Quote the line containing "как команду. Например, alias" and all lines that follow it in the listing below, exactly as written.
- - -
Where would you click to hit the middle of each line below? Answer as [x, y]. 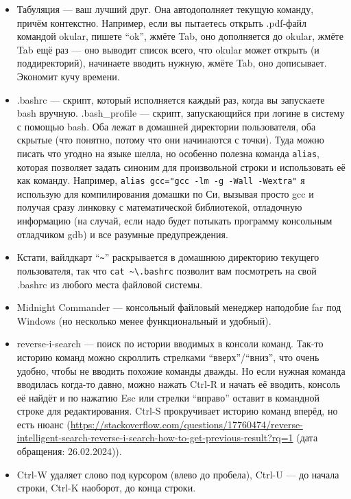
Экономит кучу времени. [68, 76]
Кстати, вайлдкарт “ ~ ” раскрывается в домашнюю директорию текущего [168, 257]
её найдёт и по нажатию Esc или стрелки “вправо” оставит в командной [168, 397]
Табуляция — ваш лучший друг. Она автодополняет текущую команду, [165, 9]
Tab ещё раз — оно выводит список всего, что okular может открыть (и [168, 49]
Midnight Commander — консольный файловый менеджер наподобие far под [179, 307]
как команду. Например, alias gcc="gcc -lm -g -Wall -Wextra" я [161, 180]
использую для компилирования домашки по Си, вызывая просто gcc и [165, 193]
- - -
* **Solved exercise**
как команду. Например, alias gcc="gcc -lm -g -Wall -Wextra" я [161, 180]
использую для компилирования домашки по Си, вызывая просто gcc и [165, 193]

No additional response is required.